Dataset excerpts
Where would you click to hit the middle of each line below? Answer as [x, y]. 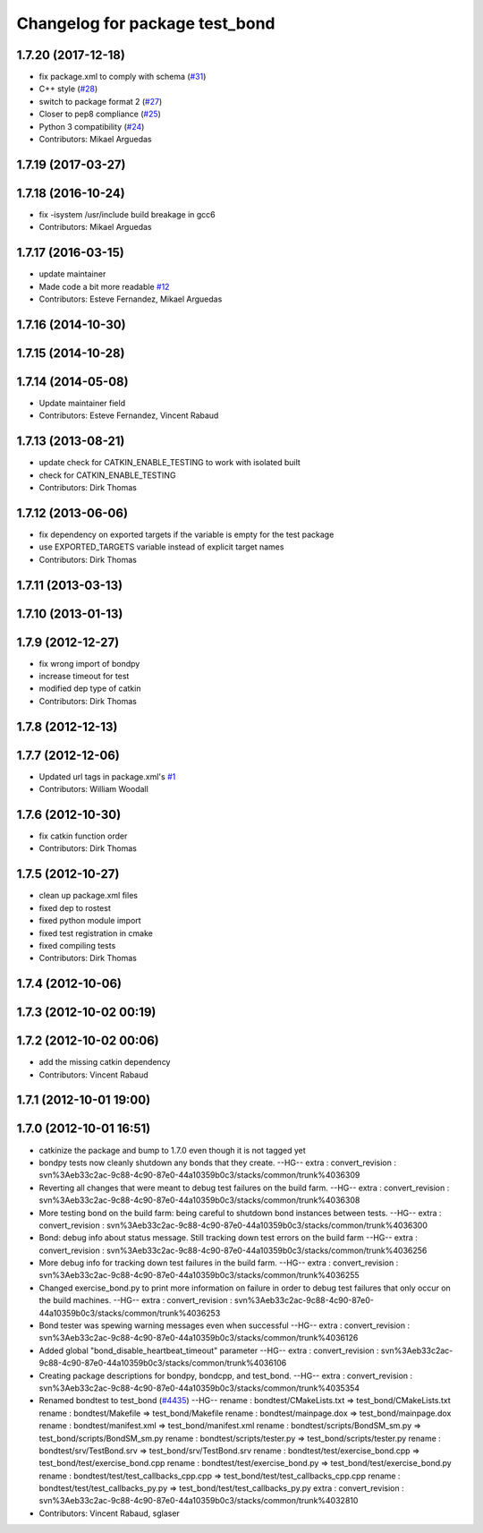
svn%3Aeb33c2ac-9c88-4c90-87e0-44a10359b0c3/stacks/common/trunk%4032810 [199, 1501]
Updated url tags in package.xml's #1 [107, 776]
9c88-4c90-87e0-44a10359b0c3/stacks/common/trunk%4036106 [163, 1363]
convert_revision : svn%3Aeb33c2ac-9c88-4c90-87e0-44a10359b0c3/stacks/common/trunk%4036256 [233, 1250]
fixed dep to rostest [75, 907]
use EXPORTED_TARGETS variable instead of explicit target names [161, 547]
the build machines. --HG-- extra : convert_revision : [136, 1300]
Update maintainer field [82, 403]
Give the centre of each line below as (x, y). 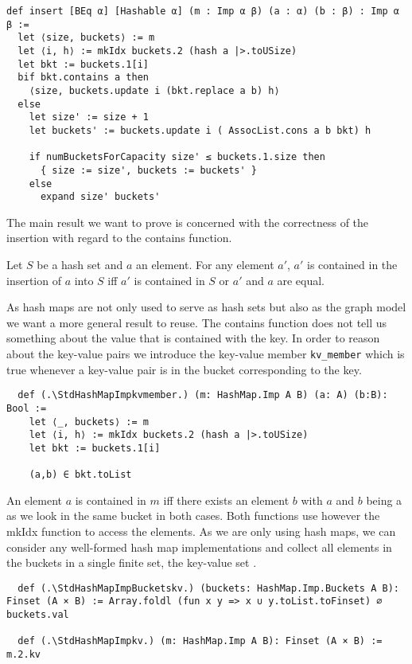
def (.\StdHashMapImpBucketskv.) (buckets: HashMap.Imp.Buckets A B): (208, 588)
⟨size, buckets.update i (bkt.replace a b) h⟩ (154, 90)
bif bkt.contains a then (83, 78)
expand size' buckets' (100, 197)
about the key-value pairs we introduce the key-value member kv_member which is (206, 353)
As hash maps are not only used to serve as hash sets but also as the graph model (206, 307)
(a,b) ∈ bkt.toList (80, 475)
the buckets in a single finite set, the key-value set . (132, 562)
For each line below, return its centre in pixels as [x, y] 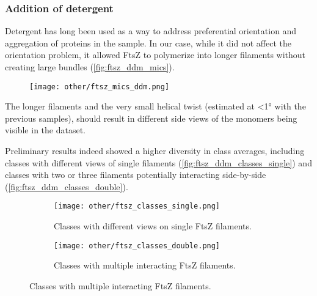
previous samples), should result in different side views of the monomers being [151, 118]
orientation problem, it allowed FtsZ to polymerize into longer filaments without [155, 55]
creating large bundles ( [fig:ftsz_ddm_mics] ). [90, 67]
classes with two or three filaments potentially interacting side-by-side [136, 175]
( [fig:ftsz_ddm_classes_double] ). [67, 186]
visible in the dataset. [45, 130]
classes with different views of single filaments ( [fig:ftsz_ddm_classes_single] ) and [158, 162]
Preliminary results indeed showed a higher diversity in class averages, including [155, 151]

--

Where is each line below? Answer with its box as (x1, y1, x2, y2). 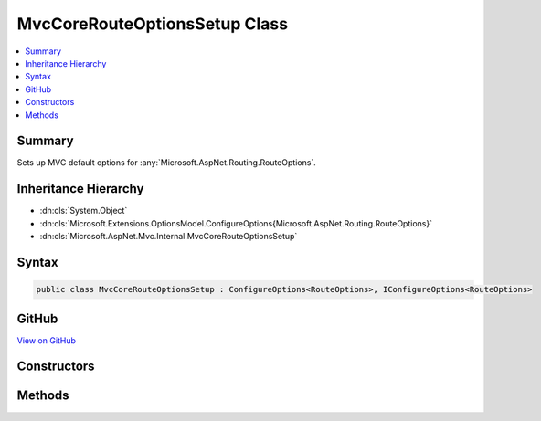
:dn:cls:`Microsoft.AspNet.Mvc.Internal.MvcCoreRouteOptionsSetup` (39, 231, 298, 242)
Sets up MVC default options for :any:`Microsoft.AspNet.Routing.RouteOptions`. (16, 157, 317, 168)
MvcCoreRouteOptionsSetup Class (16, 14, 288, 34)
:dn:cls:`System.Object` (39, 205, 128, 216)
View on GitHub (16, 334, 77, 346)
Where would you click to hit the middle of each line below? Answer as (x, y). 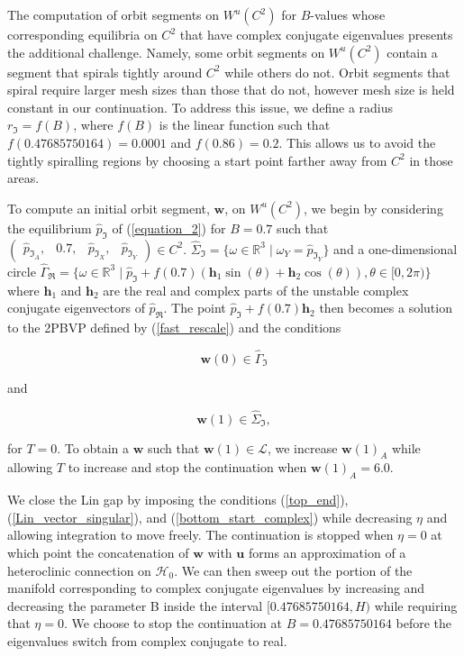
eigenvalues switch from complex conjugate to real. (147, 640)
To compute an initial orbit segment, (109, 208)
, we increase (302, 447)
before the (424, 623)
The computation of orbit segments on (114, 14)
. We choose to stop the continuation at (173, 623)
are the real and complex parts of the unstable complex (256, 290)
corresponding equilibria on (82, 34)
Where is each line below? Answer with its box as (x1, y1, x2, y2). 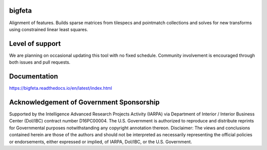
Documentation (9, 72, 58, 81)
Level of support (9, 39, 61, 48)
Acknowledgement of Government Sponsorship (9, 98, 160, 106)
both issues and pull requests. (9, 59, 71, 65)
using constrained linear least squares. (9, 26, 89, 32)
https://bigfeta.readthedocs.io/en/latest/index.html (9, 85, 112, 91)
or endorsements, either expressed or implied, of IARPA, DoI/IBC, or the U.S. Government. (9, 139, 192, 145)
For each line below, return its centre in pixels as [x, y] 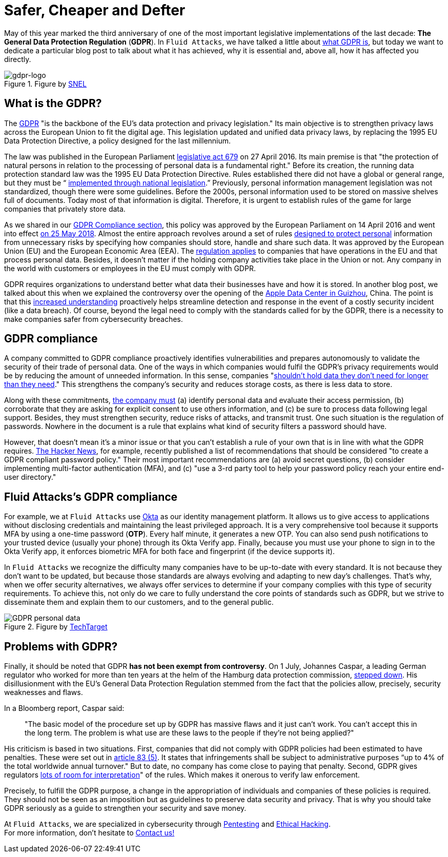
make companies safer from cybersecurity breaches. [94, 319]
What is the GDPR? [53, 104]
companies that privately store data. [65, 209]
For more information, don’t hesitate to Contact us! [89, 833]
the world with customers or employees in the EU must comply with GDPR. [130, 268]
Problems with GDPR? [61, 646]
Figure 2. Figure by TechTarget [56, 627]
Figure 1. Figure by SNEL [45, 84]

Task brief
How many lines in the listing above contain "from"? Give only the number.

Response
2